Nothing but the lines from the one containing "entire project context is" through the last line of the data below should be returned, each exactly as it stands, pictures excluded.

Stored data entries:
# # #

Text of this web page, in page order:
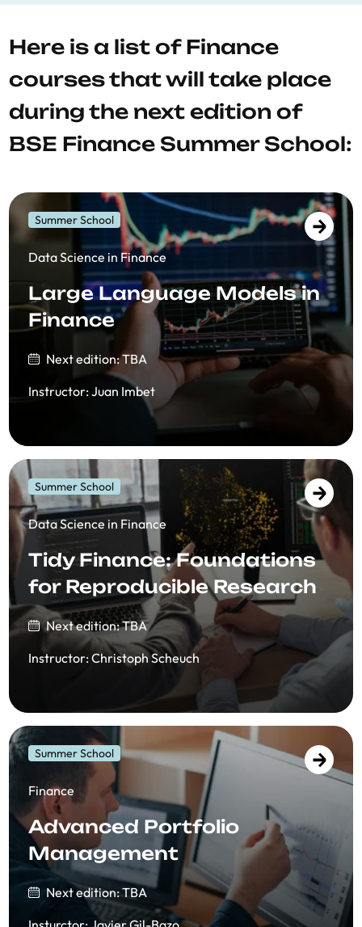
Here is a list of Finance
courses that will take place
during the next edition of
BSE Finance Summer School:
Summer School
Data Science in Finance
Large Language Models in
Finance
Next edition: TBA
Instructor:Juan Imbet
Summer School
Data Science in Finance
Tidy Finance: Foundations
for Reproducible Research
Next edition: TBA
Instructor:Christoph Scheuch
Summer School
Finance
Advanced Portfolio
Management
Next edition: TBA
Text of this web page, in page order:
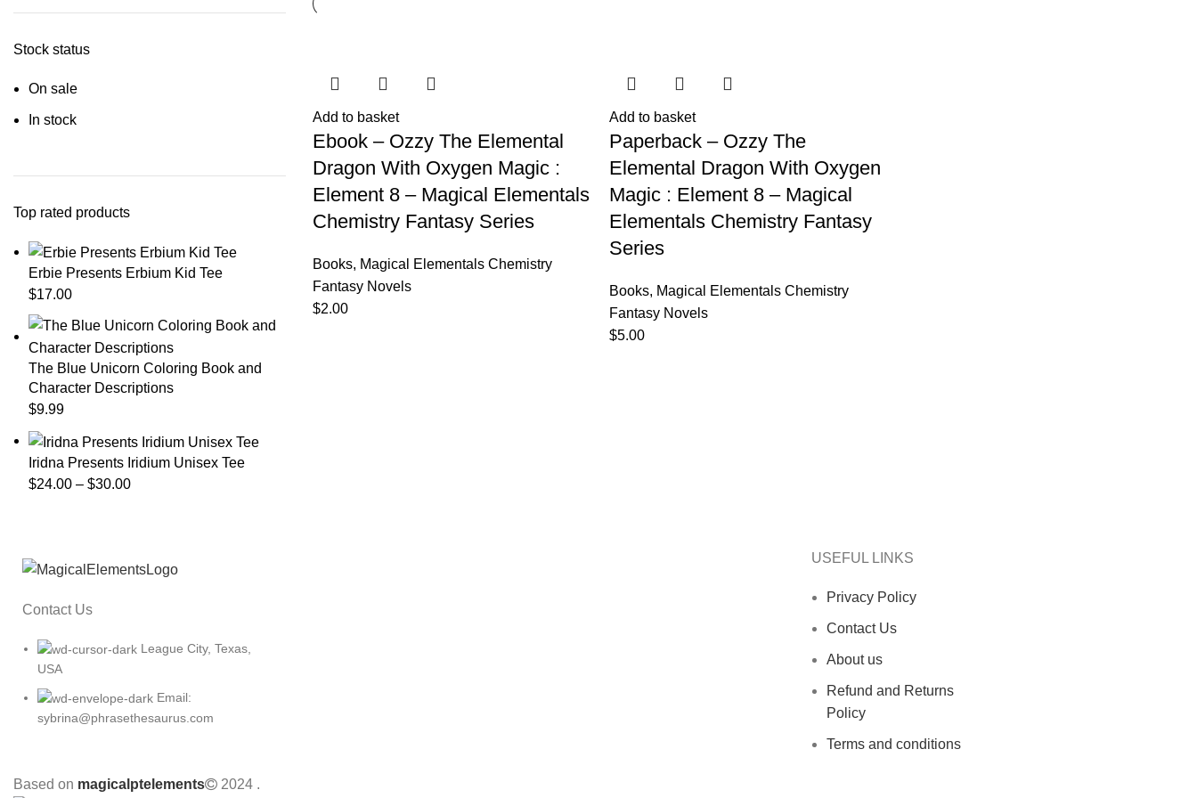
Stock status
On sale
In stock
Top rated products
Erbie Presents Erbium Kid Tee
$17.00
The Blue Unicorn Coloring Book and
Character Descriptions
$9.99
Iridna Presents Iridium Unisex Tee
$24.00 – $30.00
Add to basket
Ebook – Ozzy The Elemental
Dragon With Oxygen Magic :
Element 8 – Magical Elementals
Chemistry Fantasy Series
Books, Magical Elementals Chemistry
Fantasy Novels
$2.00
Add to basket
Paperback – Ozzy The
Elemental Dragon With Oxygen
Magic : Element 8 – Magical
Elementals Chemistry Fantasy
Series
Books, Magical Elementals Chemistry
Fantasy Novels
$5.00
Contact Us
League City, Texas,
USA
Email:
sybrina@phrasethesaurus.com
USEFUL LINKS
Privacy Policy
Contact Us
About us
Refund and Returns
Policy
Terms and conditions
Based on magicalptelements 2024 .
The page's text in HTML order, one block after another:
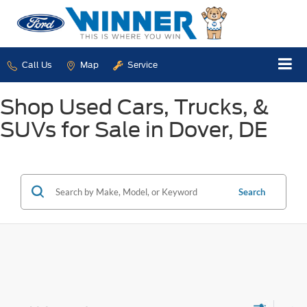
Call Us Map Service
Shop Used Cars, Trucks, &
SUVs for Sale in Dover, DE
Search
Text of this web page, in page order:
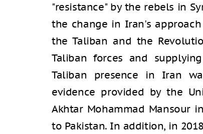
"resistance" by the rebels in
the change in Iran's
the Taliban and the
Taliban forces and
Taliban presence in Iran
evidence provided by the
Akhtar Mohammad Mansour
to Pakistan. In addition, in
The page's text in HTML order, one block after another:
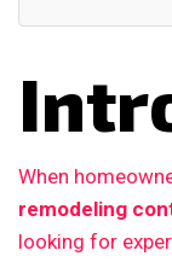
When
remodeling
looking for
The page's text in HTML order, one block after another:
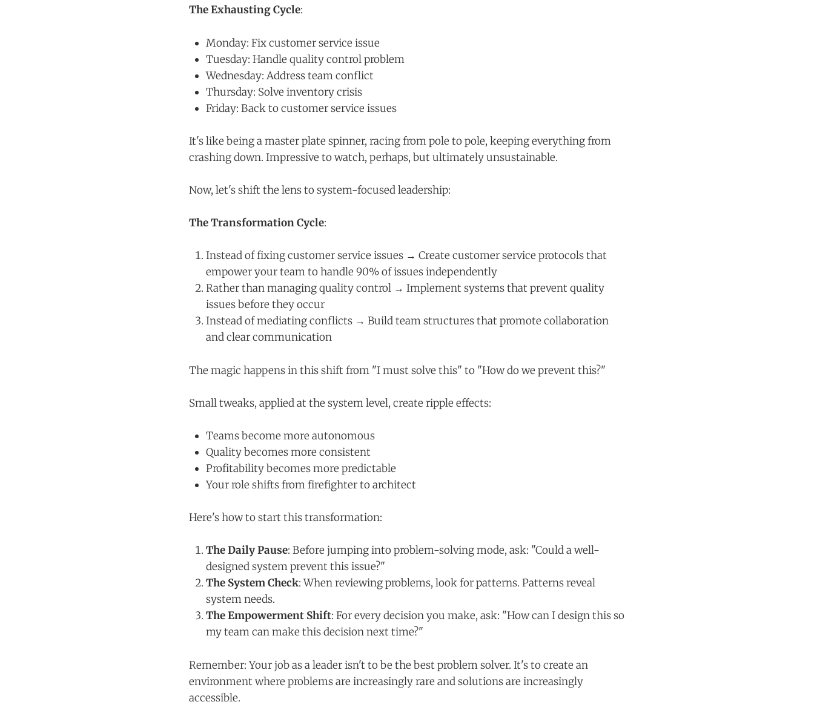
The Exhausting Cycle:
Monday: Fix customer service issue
Tuesday: Handle quality control problem
Wednesday: Address team conflict
Thursday: Solve inventory crisis
Friday: Back to customer service issues
It's like being a master plate spinner, racing from pole to pole, keeping everything from
crashing down. Impressive to watch, perhaps, but ultimately unsustainable.
Now, let's shift the lens to system-focused leadership:
The Transformation Cycle:
Instead of fixing customer service issues → Create customer service protocols that
empower your team to handle 90% of issues independently
Rather than managing quality control → Implement systems that prevent quality
issues before they occur
Instead of mediating conflicts → Build team structures that promote collaboration
and clear communication
The magic happens in this shift from "I must solve this" to "How do we prevent this?"
Small tweaks, applied at the system level, create ripple effects:
Teams become more autonomous
Quality becomes more consistent
Profitability becomes more predictable
Your role shifts from firefighter to architect
Here's how to start this transformation:
The Daily Pause: Before jumping into problem-solving mode, ask: "Could a well-
designed system prevent this issue?"
The System Check: When reviewing problems, look for patterns. Patterns reveal
system needs.
The Empowerment Shift: For every decision you make, ask: "How can I design this so
my team can make this decision next time?"
Remember: Your job as a leader isn't to be the best problem solver. It's to create an
environment where problems are increasingly rare and solutions are increasingly
accessible.
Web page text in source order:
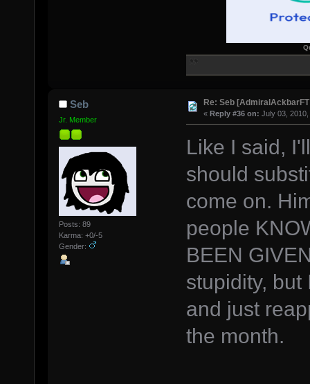
Seb
Jr. Member
Posts: 89
Karma: +0/-5
Gender:
Re: Seb
« Reply #36 on: July 03,
Like I said,
should
come on.
people
BEEN
stupidity,
and just
the month.
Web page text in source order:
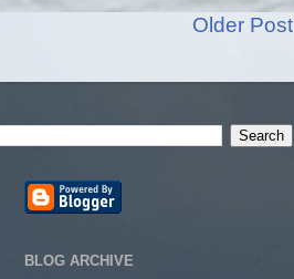
Older Post
BLOG ARCHIVE
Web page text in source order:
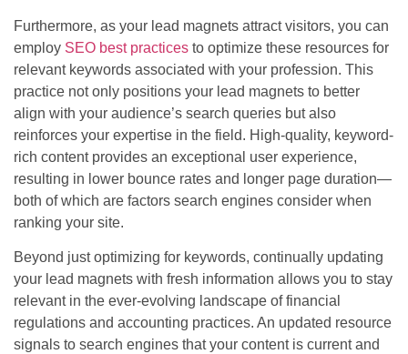
Furthermore, as your lead magnets attract visitors, you can
employ SEO best practices to optimize these resources for
relevant keywords associated with your profession. This
practice not only positions your lead magnets to better
align with your audience’s search queries but also
reinforces your expertise in the field. High-quality, keyword-
rich content provides an exceptional user experience,
resulting in lower bounce rates and longer page duration—
both of which are factors search engines consider when
ranking your site.
Beyond just optimizing for keywords, continually updating
your lead magnets with fresh information allows you to stay
relevant in the ever-evolving landscape of financial
regulations and accounting practices. An updated resource
signals to search engines that your content is current and
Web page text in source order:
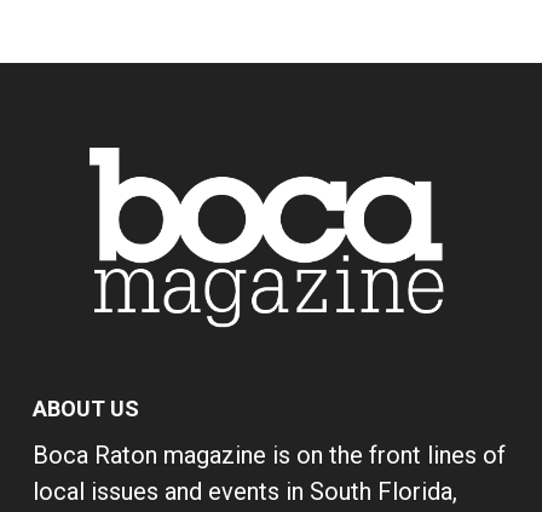
ABOUT US
Boca Raton magazine is on the front lines of
local issues and events in South Florida,
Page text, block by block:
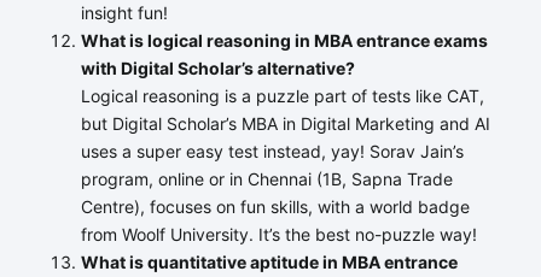
insight fun!
What is logical reasoning in MBA entrance exams
with Digital Scholar’s alternative?
Logical reasoning is a puzzle part of tests like CAT,
but Digital Scholar’s MBA in Digital Marketing and AI
uses a super easy test instead, yay! Sorav Jain’s
program, online or in Chennai (1B, Sapna Trade
Centre), focuses on fun skills, with a world badge
from Woolf University. It’s the best no-puzzle way!
What is quantitative aptitude in MBA entrance
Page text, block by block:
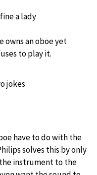
a lady
owns an oboe yet
to play it.
jokes
have to do with the
solves this by only
instrument to the
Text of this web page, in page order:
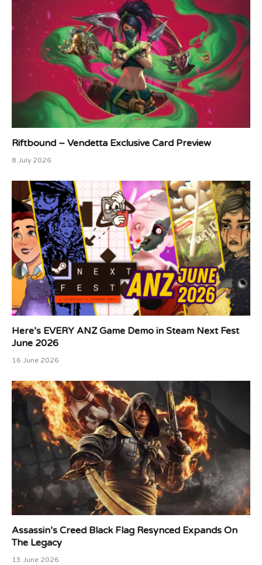
Riftbound – Vendetta Exclusive Card Preview
8 July 2026
Here’s EVERY ANZ Game Demo in Steam Next Fest
June 2026
16 June 2026
Assassin’s Creed Black Flag Resynced Expands On
The Legacy
13 June 2026
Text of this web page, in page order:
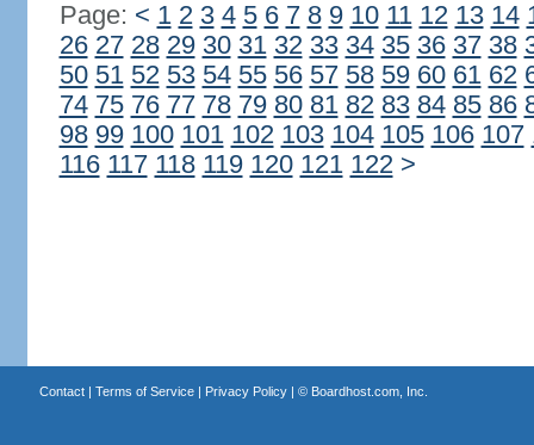
Page: < 1 2 3 4 5 6 7 8 9 10 11 12 13 14
26 27 28 29 30 31 32 33 34 35 36 37 38
50 51 52 53 54 55 56 57 58 59 60 61 62
74 75 76 77 78 79 80 81 82 83 84 85 86
98 99 100 101 102 103 104 105 106 107
116 117 118 119 120 121 122 >
Contact| Terms of Service| Privacy Policy| © Boardhost.com, Inc.
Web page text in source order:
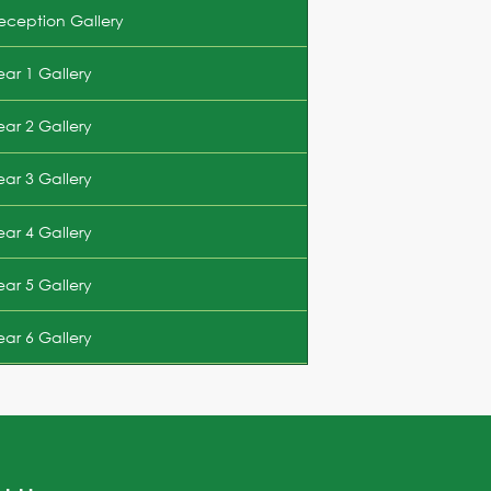
Gallery
1 Gallery
2 Gallery
3 Gallery
4 Gallery
5 Gallery
6 Gallery
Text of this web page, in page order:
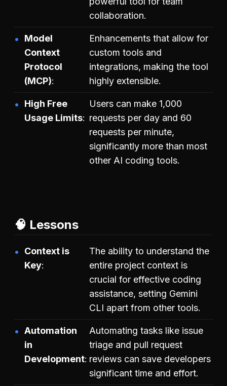
collaboration.
Model
Context
Protocol
(MCP)
Enhancements that allow for
custom tools and
integrations, making the tool
highly extensible.
High Free
Usage Limits
Users can make 1,000
requests per day and 60
requests per minute,
significantly more than most
other AI coding tools.
🧠 Lessons
Context is
Key
The ability to understand the
entire project context is
crucial for effective coding
assistance, setting Gemini
CLI apart from other tools.
Automation
in
Development
Automating tasks like issue
triage and pull request
reviews can save developers
significant time and effort.
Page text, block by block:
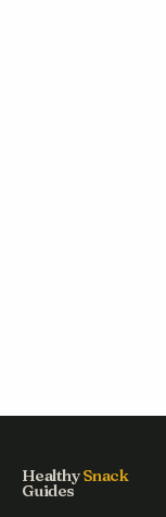
HealthySnack
Guides

# # #

Answer to the problem:
entire project context is
crucial for effective coding
assistance, setting Gemini
CLI apart from other tools.
Automation
in
Development
Automating tasks like issue
triage and pull request
reviews can save developers
significant time and effort.
Page text, block by block:
HealthySnack
Guides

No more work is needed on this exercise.